> WHAT TO DO: Copy the entries without a single change. Pictures should be dropped.

> EXCERPTED DATA:
================
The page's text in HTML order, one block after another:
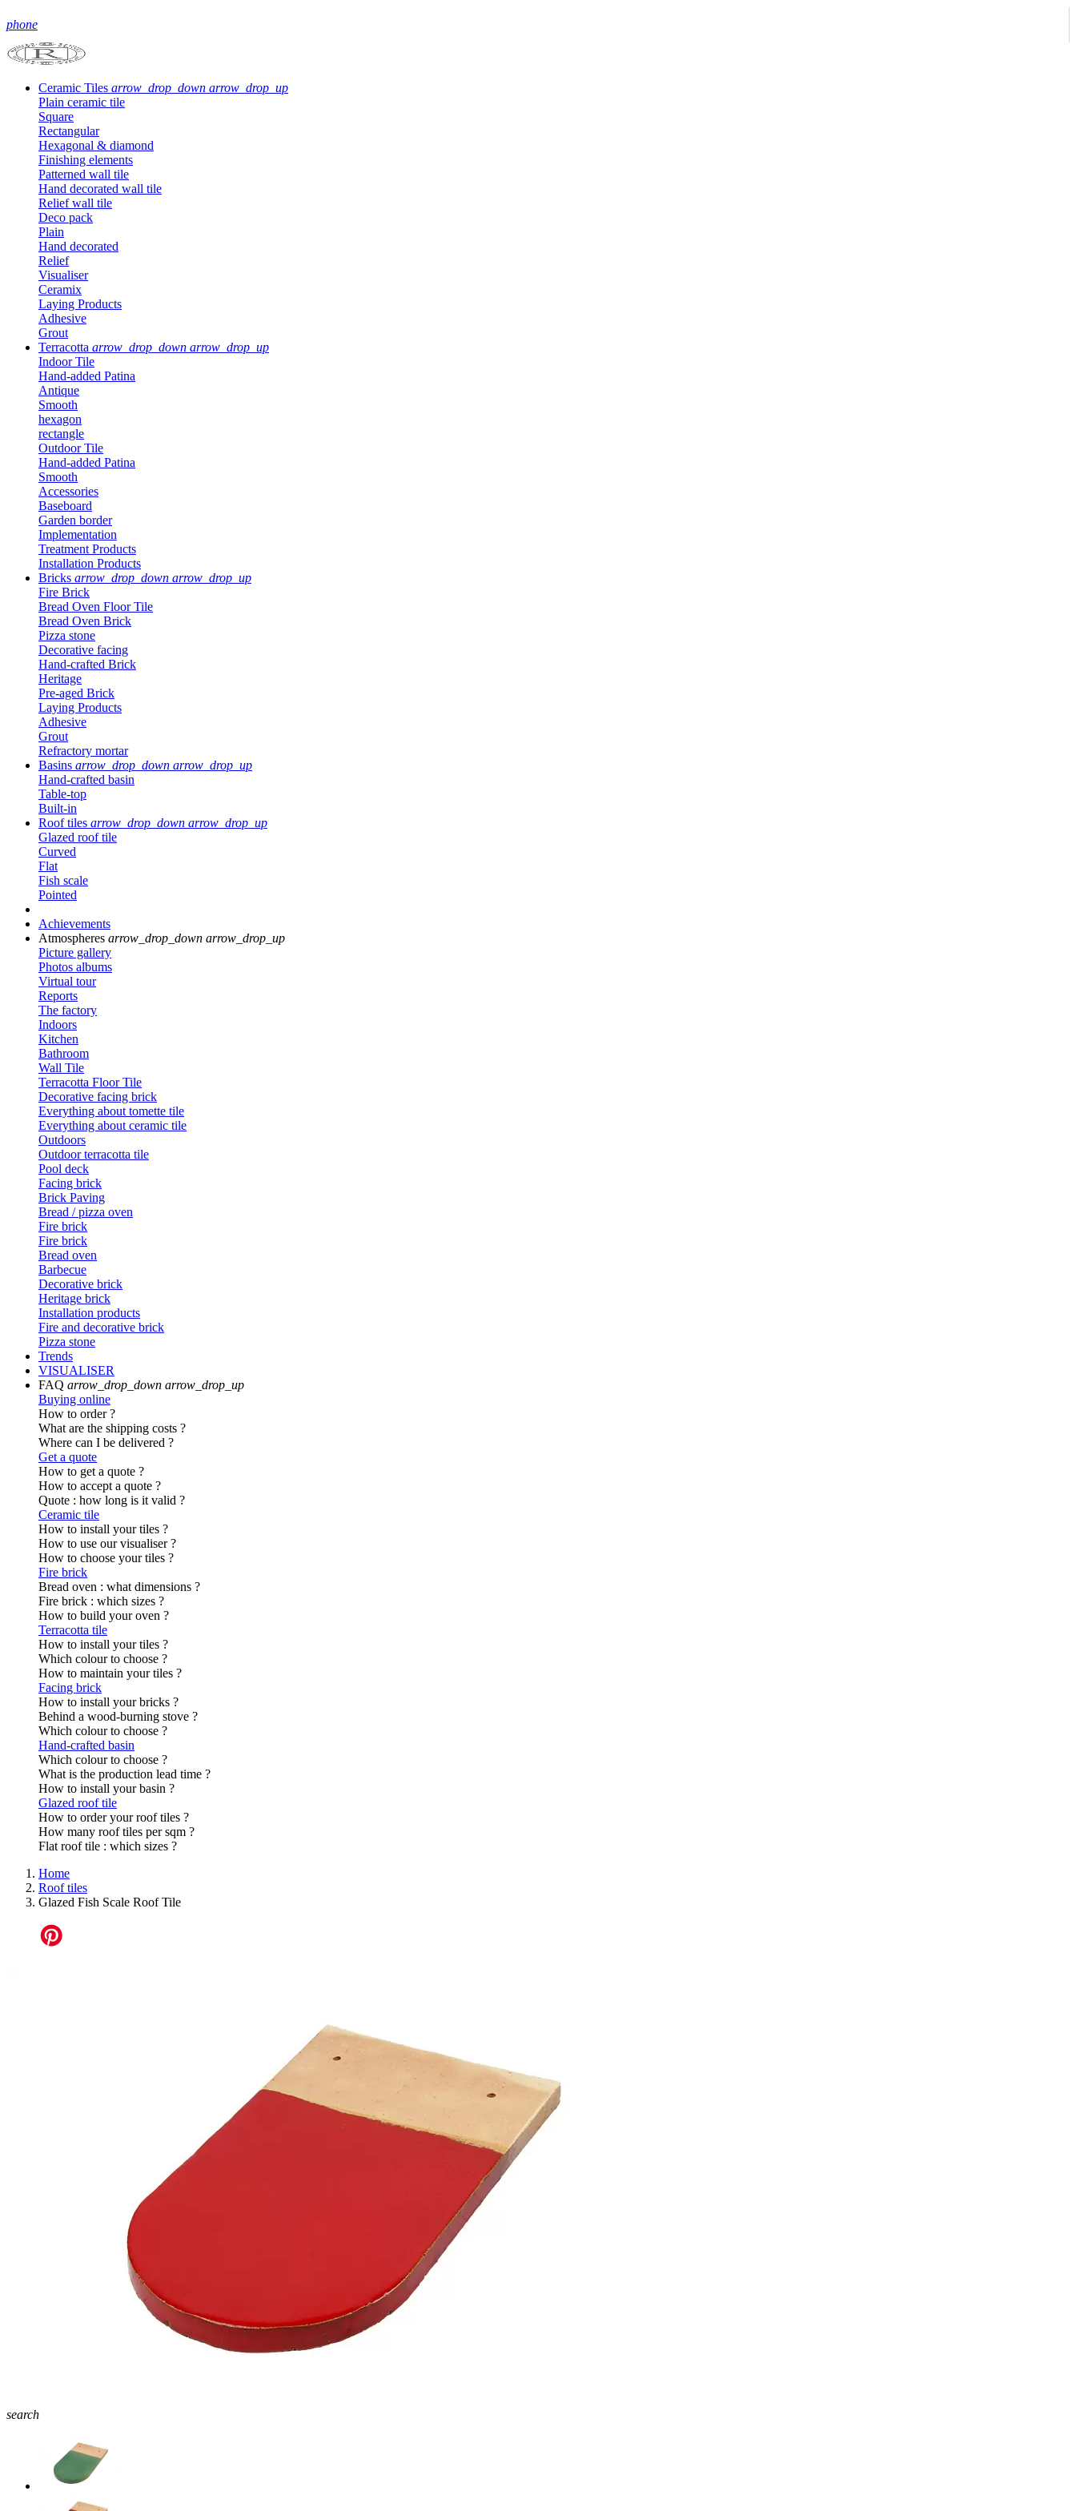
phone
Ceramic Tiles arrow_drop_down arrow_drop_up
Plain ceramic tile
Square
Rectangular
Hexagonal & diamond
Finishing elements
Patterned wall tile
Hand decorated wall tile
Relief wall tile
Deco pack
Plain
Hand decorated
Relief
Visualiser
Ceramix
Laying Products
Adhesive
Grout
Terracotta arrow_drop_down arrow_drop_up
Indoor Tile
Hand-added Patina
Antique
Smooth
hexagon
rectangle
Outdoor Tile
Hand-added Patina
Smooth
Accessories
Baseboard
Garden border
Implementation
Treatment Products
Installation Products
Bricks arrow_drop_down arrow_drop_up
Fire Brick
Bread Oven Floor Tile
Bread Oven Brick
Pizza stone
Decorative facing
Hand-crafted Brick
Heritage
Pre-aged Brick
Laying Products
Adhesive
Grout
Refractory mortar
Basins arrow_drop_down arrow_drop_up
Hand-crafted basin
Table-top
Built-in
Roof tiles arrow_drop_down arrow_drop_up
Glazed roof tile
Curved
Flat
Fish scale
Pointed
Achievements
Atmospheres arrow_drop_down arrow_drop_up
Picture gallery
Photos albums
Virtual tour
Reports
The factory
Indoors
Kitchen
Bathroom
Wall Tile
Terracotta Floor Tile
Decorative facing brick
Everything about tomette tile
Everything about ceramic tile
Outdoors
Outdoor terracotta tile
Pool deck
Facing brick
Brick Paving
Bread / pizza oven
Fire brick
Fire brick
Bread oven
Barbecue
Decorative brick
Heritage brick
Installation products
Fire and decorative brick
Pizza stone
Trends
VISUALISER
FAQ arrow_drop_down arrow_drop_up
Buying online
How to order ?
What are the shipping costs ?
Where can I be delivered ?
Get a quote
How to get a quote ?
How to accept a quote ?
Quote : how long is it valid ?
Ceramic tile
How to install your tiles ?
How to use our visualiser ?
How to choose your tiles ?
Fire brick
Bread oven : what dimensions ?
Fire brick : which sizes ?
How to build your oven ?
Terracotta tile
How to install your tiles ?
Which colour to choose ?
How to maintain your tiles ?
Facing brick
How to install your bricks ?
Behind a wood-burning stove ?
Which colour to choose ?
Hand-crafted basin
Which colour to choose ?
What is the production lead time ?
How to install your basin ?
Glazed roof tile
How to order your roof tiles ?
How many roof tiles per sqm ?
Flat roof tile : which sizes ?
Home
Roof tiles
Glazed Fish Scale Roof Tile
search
================
> SOLUTION:
The page's text in HTML order, one block after another:
phone
Ceramic Tiles arrow_drop_down arrow_drop_up
Plain ceramic tile
Square
Rectangular
Hexagonal & diamond
Finishing elements
Patterned wall tile
Hand decorated wall tile
Relief wall tile
Deco pack
Plain
Hand decorated
Relief
Visualiser
Ceramix
Laying Products
Adhesive
Grout
Terracotta arrow_drop_down arrow_drop_up
Indoor Tile
Hand-added Patina
Antique
Smooth
hexagon
rectangle
Outdoor Tile
Hand-added Patina
Smooth
Accessories
Baseboard
Garden border
Implementation
Treatment Products
Installation Products
Bricks arrow_drop_down arrow_drop_up
Fire Brick
Bread Oven Floor Tile
Bread Oven Brick
Pizza stone
Decorative facing
Hand-crafted Brick
Heritage
Pre-aged Brick
Laying Products
Adhesive
Grout
Refractory mortar
Basins arrow_drop_down arrow_drop_up
Hand-crafted basin
Table-top
Built-in
Roof tiles arrow_drop_down arrow_drop_up
Glazed roof tile
Curved
Flat
Fish scale
Pointed
Achievements
Atmospheres arrow_drop_down arrow_drop_up
Picture gallery
Photos albums
Virtual tour
Reports
The factory
Indoors
Kitchen
Bathroom
Wall Tile
Terracotta Floor Tile
Decorative facing brick
Everything about tomette tile
Everything about ceramic tile
Outdoors
Outdoor terracotta tile
Pool deck
Facing brick
Brick Paving
Bread / pizza oven
Fire brick
Fire brick
Bread oven
Barbecue
Decorative brick
Heritage brick
Installation products
Fire and decorative brick
Pizza stone
Trends
VISUALISER
FAQ arrow_drop_down arrow_drop_up
Buying online
How to order ?
What are the shipping costs ?
Where can I be delivered ?
Get a quote
How to get a quote ?
How to accept a quote ?
Quote : how long is it valid ?
Ceramic tile
How to install your tiles ?
How to use our visualiser ?
How to choose your tiles ?
Fire brick
Bread oven : what dimensions ?
Fire brick : which sizes ?
How to build your oven ?
Terracotta tile
How to install your tiles ?
Which colour to choose ?
How to maintain your tiles ?
Facing brick
How to install your bricks ?
Behind a wood-burning stove ?
Which colour to choose ?
Hand-crafted basin
Which colour to choose ?
What is the production lead time ?
How to install your basin ?
Glazed roof tile
How to order your roof tiles ?
How many roof tiles per sqm ?
Flat roof tile : which sizes ?
Home
Roof tiles
Glazed Fish Scale Roof Tile
search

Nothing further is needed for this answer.